── Excerpted records ──

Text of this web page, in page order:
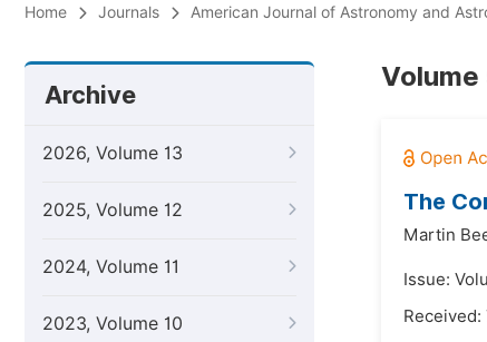
Home Journals American Journal of Astronomy and
Archive
2026, Volume 13
2025, Volume 12
2024, Volume 11
2023, Volume 10
Volume
The
Martin
Issue:
Received:
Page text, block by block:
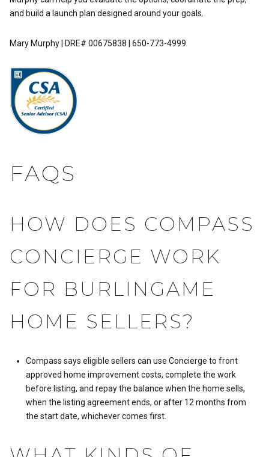
and build a launch plan designed around your goals.
Mary Murphy | DRE# 00675838 | 650-773-4999
FAQS
HOW DOES COMPASS
CONCIERGE WORK
FOR BURLINGAME
HOME SELLERS?
Compass says eligible sellers can use Concierge to front
approved home improvement costs, complete the work
before listing, and repay the balance when the home sells,
when the listing agreement ends, or after 12 months from
the start date, whichever comes first.
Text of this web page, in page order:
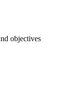
objectives
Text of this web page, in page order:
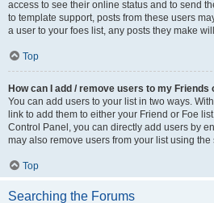
access to see their online status and to send
to template support, posts from these users
a user to your foes list, any posts they make
Top
How can I add / remove users to my Friends
You can add users to your list in two ways.
link to add them to either your Friend or Foe
Control Panel, you can directly add users by
may also remove users from your list using the
Top
Searching the Forums
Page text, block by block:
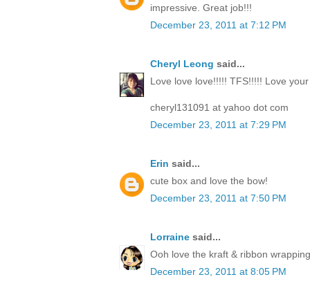
impressive. Great job!!!
December 23, 2011 at 7:12 PM
Cheryl Leong said...
Love love love!!!!! TFS!!!!! Love
cheryl131091 at yahoo dot com
December 23, 2011 at 7:29 PM
Erin said...
cute box and love the bow!
December 23, 2011 at 7:50 PM
Lorraine said...
Ooh love the kraft & ribbon
December 23, 2011 at 8:05 PM
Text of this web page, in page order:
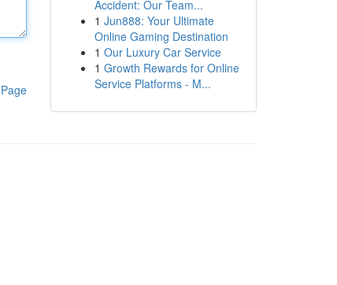
Accident: Our Team...
1 Jun888: Your Ultimate
Online Gaming Destination
1 Our Luxury Car Service
1 Growth Rewards for Online
Service Platforms - M...
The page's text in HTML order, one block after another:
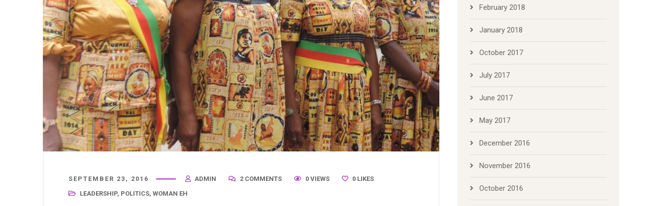
SEPTEMBER 23, 2016 ADMIN 2 COMMENTS 0 VIEWS 0 LIKES
LEADERSHIP, POLITICS, WOMAN EH
February 2018
January 2018
October 2017
July 2017
June 2017
May 2017
December 2016
November 2016
October 2016
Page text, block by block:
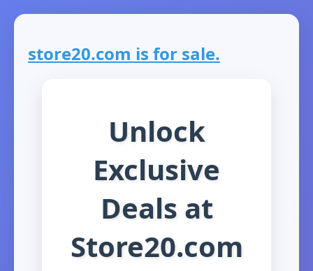
store20.com is for sale.
Unlock
Exclusive
Deals at
Store20.com
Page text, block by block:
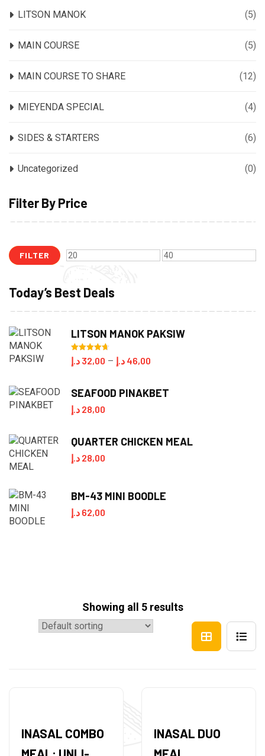
LITSON MANOK (5)
MAIN COURSE (5)
MAIN COURSE TO SHARE (12)
MIEYENDA SPECIAL (4)
SIDES & STARTERS (6)
Uncategorized (0)
Filter By Price
Min Max
FILTER
Today’s Best Deals
LITSON MANOK PAKSIW
Rated4.70
out of 5
32,00 د.إ – 46,00 د.إ
32,00 د.إ
SEAFOOD PINAKBET
28,00 د.إ
QUARTER CHICKEN MEAL
28,00 د.إ
BM-43 MINI BOODLE
62,00 د.إ
Showing all 5 results
INASAL COMBO
INASAL DUO
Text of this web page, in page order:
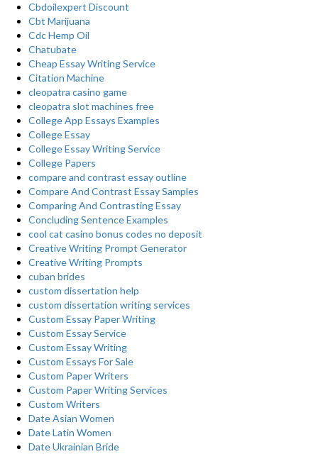
Cbdoilexpert Discount
Cbt Marijuana
Cdc Hemp Oil
Chatubate
Cheap Essay Writing Service
Citation Machine
cleopatra casino game
cleopatra slot machines free
College App Essays Examples
College Essay
College Essay Writing Service
College Papers
compare and contrast essay outline
Compare And Contrast Essay Samples
Comparing And Contrasting Essay
Concluding Sentence Examples
cool cat casino bonus codes no deposit
Creative Writing Prompt Generator
Creative Writing Prompts
cuban brides
custom dissertation help
custom dissertation writing services
Custom Essay Paper Writing
Custom Essay Service
Custom Essay Writing
Custom Essays For Sale
Custom Paper Writers
Custom Paper Writing Services
Custom Writers
Date Asian Women
Date Latin Women
Date Ukrainian Bride
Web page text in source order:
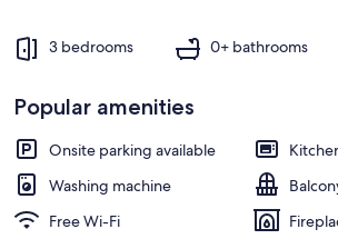
e
s
i
3 bedrooms 0+ bathrooms
Popular amenities
Onsite parking available
Washing machine
Free Wi-Fi
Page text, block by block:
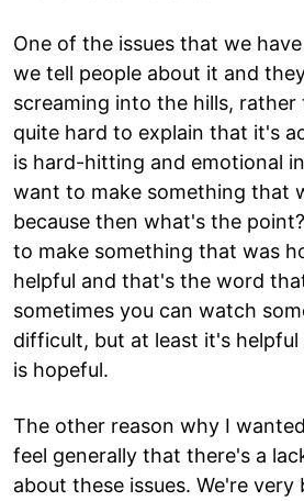
One of the issues that we
we tell people about it and
screaming into the hills,
quite hard to explain that it's
is hard-hitting and emotional
want to make something that
because then what's the
to make something that was
helpful and that's the word
sometimes you can watch
difficult, but at least it's
is hopeful.
The other reason why I
feel generally that there's a
about these issues. We're very
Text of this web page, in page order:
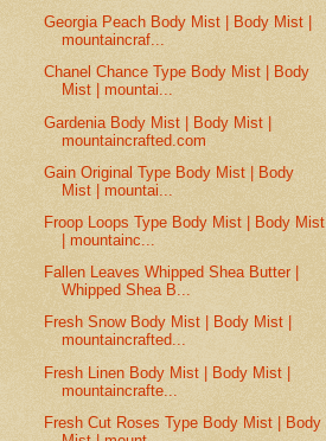
Georgia Peach Body Mist | Body Mist |
mountaincraf...
Chanel Chance Type Body Mist | Body
Mist | mountai...
Gardenia Body Mist | Body Mist |
mountaincrafted.com
Gain Original Type Body Mist | Body
Mist | mountai...
Froop Loops Type Body Mist | Body Mist
| mountainc...
Fallen Leaves Whipped Shea Butter |
Whipped Shea B...
Fresh Snow Body Mist | Body Mist |
mountaincrafted...
Fresh Linen Body Mist | Body Mist |
mountaincrafte...
Fresh Cut Roses Type Body Mist | Body
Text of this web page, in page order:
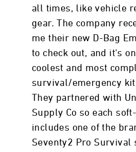
all times, like vehicle
gear. The company
me their new D-Bag
to check out, and it's
coolest and most
survival/emergency
They partnered with
Supply Co so each
includes one of the
Seventy2 Pro Survival
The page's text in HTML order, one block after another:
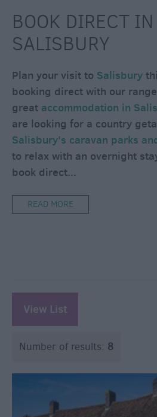
Quality
Assured
Scheme
BOOK DIRECT IN
SALISBURY
Plan your visit to Salisbury
booking direct with our
great accommodation in
are looking for a country
Salisbury's caravan parks
to relax with an overnight
book direct...
READ MORE
View List
Number of results: 8
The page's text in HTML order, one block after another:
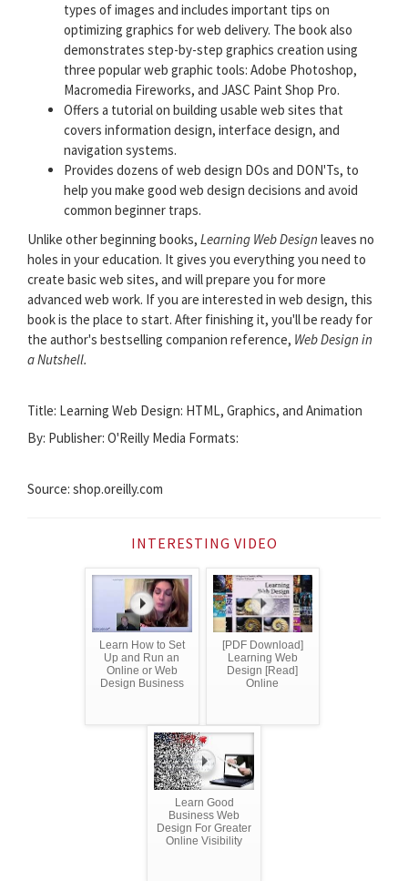
types of images and includes important tips on
optimizing graphics for web delivery. The book also
demonstrates step-by-step graphics creation using
three popular web graphic tools: Adobe Photoshop,
Macromedia Fireworks, and JASC Paint Shop Pro.
Offers a tutorial on building usable web sites that
covers information design, interface design, and
navigation systems.
Provides dozens of web design DOs and DON'Ts, to
help you make good web design decisions and avoid
common beginner traps.
Unlike other beginning books, Learning Web Design leaves no
holes in your education. It gives you everything you need to
create basic web sites, and will prepare you for more
advanced web work. If you are interested in web design, this
book is the place to start. After finishing it, you'll be ready for
the author's bestselling companion reference, Web Design in
a Nutshell.
Title: Learning Web Design: HTML, Graphics, and Animation
By: Publisher: O'Reilly Media Formats:
Source: shop.oreilly.com
INTERESTING VIDEO
Learn How to Set
Up and Run an
Online or Web
Design Business
[PDF Download]
Learning Web
Design [Read]
Online
Learn Good
Business Web
Design For Greater
Online Visibility
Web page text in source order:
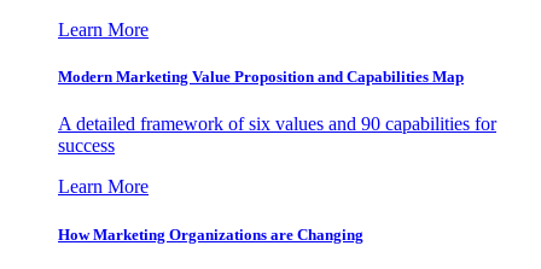
Learn More
Modern Marketing Value Proposition and Capabilities Map
A detailed framework of six values and 90 capabilities for
success
Learn More
How Marketing Organizations are Changing
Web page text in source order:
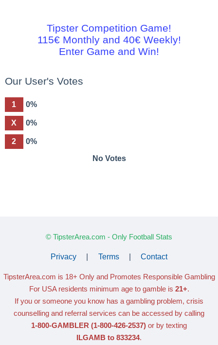
Tipster Competition Game!
115€ Monthly and 40€ Weekly!
Enter Game and Win!
Our User's Votes
1 0%
X 0%
2 0%
No Votes
© TipsterArea.com - Only Football Stats
Privacy Terms Contact
TipsterArea.com is 18+ Only and Promotes Responsible Gambling
For USA residents minimum age to gamble is 21+.
If you or someone you know has a gambling problem, crisis
counselling and referral services can be accessed by calling
1-800-GAMBLER (1-800-426-2537) or by texting
ILGAMB to 833234.

───

- [Task objective] Copy each entry exactly, with no pictures.

- [Result]
Text of this web page, in page order:
Home Journals American Journal of Astronomy and
Archive
2026, Volume 13
2025, Volume 12
2024, Volume 11
2023, Volume 10
Volume
The
Martin
Issue:
Received:
Page text, block by block:
and build a launch plan designed around your goals.
Mary Murphy | DRE# 00675838 | 650-773-4999
FAQS
HOW DOES COMPASS
CONCIERGE WORK
FOR BURLINGAME
HOME SELLERS?
Compass says eligible sellers can use Concierge to front
approved home improvement costs, complete the work
before listing, and repay the balance when the home sells,
when the listing agreement ends, or after 12 months from
the start date, whichever comes first.
Text of this web page, in page order:
objectives
Text of this web page, in page order:
access to see their online status and to send
to template support, posts from these users
a user to your foes list, any posts they make
Top
How can I add / remove users to my Friends
You can add users to your list in two ways.
link to add them to either your Friend or Foe
Control Panel, you can directly add users by
may also remove users from your list using the
Top
Searching the Forums
Page text, block by block:
impressive. Great job!!!
December 23, 2011 at 7:12 PM
Cheryl Leong said...
Love love love!!!!! TFS!!!!! Love
cheryl131091 at yahoo dot com
December 23, 2011 at 7:29 PM
Erin said...
cute box and love the bow!
December 23, 2011 at 7:50 PM
Lorraine said...
Ooh love the kraft & ribbon
December 23, 2011 at 8:05 PM
Text of this web page, in page order:
Accident: Our Team...
1 Jun888: Your Ultimate
Online Gaming Destination
1 Our Luxury Car Service
1 Growth Rewards for Online
Service Platforms - M...
The page's text in HTML order, one block after another:
SEPTEMBER 23, 2016 ADMIN 2 COMMENTS 0 VIEWS 0 LIKES
LEADERSHIP, POLITICS, WOMAN EH
February 2018
January 2018
October 2017
July 2017
June 2017
May 2017
December 2016
November 2016
October 2016
Page text, block by block:
store20.com is for sale.
Unlock
Exclusive
Deals at
Store20.com
Page text, block by block:
LITSON MANOK (5)
MAIN COURSE (5)
MAIN COURSE TO SHARE (12)
MIEYENDA SPECIAL (4)
SIDES & STARTERS (6)
Uncategorized (0)
Filter By Price
Min Max
FILTER
Today’s Best Deals
LITSON MANOK PAKSIW
Rated4.70
out of 5
32,00 د.إ – 46,00 د.إ
32,00 د.إ
SEAFOOD PINAKBET
28,00 د.إ
QUARTER CHICKEN MEAL
28,00 د.إ
BM-43 MINI BOODLE
62,00 د.إ
Showing all 5 results
INASAL COMBO
INASAL DUO
Text of this web page, in page order:
Cbdoilexpert Discount
Cbt Marijuana
Cdc Hemp Oil
Chatubate
Cheap Essay Writing Service
Citation Machine
cleopatra casino game
cleopatra slot machines free
College App Essays Examples
College Essay
College Essay Writing Service
College Papers
compare and contrast essay outline
Compare And Contrast Essay Samples
Comparing And Contrasting Essay
Concluding Sentence Examples
cool cat casino bonus codes no deposit
Creative Writing Prompt Generator
Creative Writing Prompts
cuban brides
custom dissertation help
custom dissertation writing services
Custom Essay Paper Writing
Custom Essay Service
Custom Essay Writing
Custom Essays For Sale
Custom Paper Writers
Custom Paper Writing Services
Custom Writers
Date Asian Women
Date Latin Women
Date Ukrainian Bride
Web page text in source order:
e
s
i
3 bedrooms 0+ bathrooms
Popular amenities
Onsite parking available
Washing machine
Free Wi-Fi
Page text, block by block:
One of the issues that we
we tell people about it and
screaming into the hills,
quite hard to explain that it's
is hard-hitting and emotional
want to make something that
because then what's the
to make something that was
helpful and that's the word
sometimes you can watch
difficult, but at least it's
is hopeful.
The other reason why I
feel generally that there's a
about these issues. We're very
Text of this web page, in page order:
Georgia Peach Body Mist | Body Mist |
mountaincraf...
Chanel Chance Type Body Mist | Body
Mist | mountai...
Gardenia Body Mist | Body Mist |
mountaincrafted.com
Gain Original Type Body Mist | Body
Mist | mountai...
Froop Loops Type Body Mist | Body Mist
| mountainc...
Fallen Leaves Whipped Shea Butter |
Whipped Shea B...
Fresh Snow Body Mist | Body Mist |
mountaincrafted...
Fresh Linen Body Mist | Body Mist |
mountaincrafte...
Fresh Cut Roses Type Body Mist | Body
Text of this web page, in page order:
all times, like vehicle
gear. The company
me their new D-Bag
to check out, and it's
coolest and most
survival/emergency
They partnered with
Supply Co so each
includes one of the
Seventy2 Pro Survival
The page's text in HTML order, one block after another:
Quality
Assured
Scheme
BOOK DIRECT IN
SALISBURY
Plan your visit to Salisbury
booking direct with our
great accommodation in
are looking for a country
Salisbury's caravan parks
to relax with an overnight
book direct...
READ MORE
View List
Number of results: 8
The page's text in HTML order, one block after another:
types of images and includes important tips on
optimizing graphics for web delivery. The book also
demonstrates step-by-step graphics creation using
three popular web graphic tools: Adobe Photoshop,
Macromedia Fireworks, and JASC Paint Shop Pro.
Offers a tutorial on building usable web sites that
covers information design, interface design, and
navigation systems.
Provides dozens of web design DOs and DON'Ts, to
help you make good web design decisions and avoid
common beginner traps.
Unlike other beginning books, Learning Web Design leaves no
holes in your education. It gives you everything you need to
create basic web sites, and will prepare you for more
advanced web work. If you are interested in web design, this
book is the place to start. After finishing it, you'll be ready for
the author's bestselling companion reference, Web Design in
a Nutshell.
Title: Learning Web Design: HTML, Graphics, and Animation
By: Publisher: O'Reilly Media Formats:
Source: shop.oreilly.com
INTERESTING VIDEO
Learn How to Set
Up and Run an
Online or Web
Design Business
[PDF Download]
Learning Web
Design [Read]
Online
Learn Good
Business Web
Design For Greater
Online Visibility
Web page text in source order:
Learn More
Modern Marketing Value Proposition and Capabilities Map
A detailed framework of six values and 90 capabilities for
success
Learn More
How Marketing Organizations are Changing
Web page text in source order:
Tipster Competition Game!
115€ Monthly and 40€ Weekly!
Enter Game and Win!
Our User's Votes
1 0%
X 0%
2 0%
No Votes
© TipsterArea.com - Only Football Stats
Privacy Terms Contact
TipsterArea.com is 18+ Only and Promotes Responsible Gambling
For USA residents minimum age to gamble is 21+.
If you or someone you know has a gambling problem, crisis
counselling and referral services can be accessed by calling
1-800-GAMBLER (1-800-426-2537) or by texting
ILGAMB to 833234.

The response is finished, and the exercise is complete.